What are some other accomplishments you’re proud of with the AMA?

  • Arvind presenting research that influenced his AMA policy proposal

    Arvind presenting research that influenced his AMA policy proposal

    I presented a poster presentation from my research in the summer of 2017. The research was on determining a utility score for incarceration, which could later be used to determine the quality adjusted life years (QALYs) lost due to incarceration.

  • I met the Surgeon General, which was pretty cool. It was very inspiring because he was an IU medical student not too long ago. He credits much of his present-day success to his involvement in the AMA in medical school.
  • I assumed my role as Student Delegate in the AMA, which meant I was an official voting member. It was quite an honor and was so exciting to be in an atmosphere where a variety of health policy and public health topics were discussed. I even gave testimony in the microphone for about a minute on a specific amendment to a certain policy being debated (incentivizing the use of social determinants of health screening tools in EMRs).
  • Arvind with the Surgeon General and Indiana AMA Delegate physicians

    Arvind with the Surgeon General and Indiana AMA Delegate physicians

    I enjoyed opportunities to network with many students, residents, and doctors from around the country.
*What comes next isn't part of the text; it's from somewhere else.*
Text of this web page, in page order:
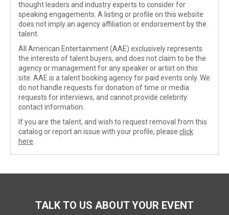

This strengthened my relationships with the doctors involved in the Indiana State Medical Association. Also, I believe I represented my school and state well when meeting doctors from other parts of the country. Lots of free dinners and social hours and opportunities to make connections, which was actually so fun!

What’s next?

Coming out of the conference high and being involved in organized medicine has gotten me very optimistic for the future. It reinvigorated my passion for medicine. I can’t wait to rock the rest of my clerkships and find which specialty fits best for me!

Tell us a little more about you!

I was born in Munster, IN, grew up in Naperville IL. I went to college at Case Western Reserve University in Cleveland, OH. My hobbies include basketball, running, dancing (especially during occasional trips to Tiki Bobs), and reading non-fiction and current events.

The views expressed in this content represent the perspective and opinions of the author and may or may not represent the position of Indiana University School of Medicine.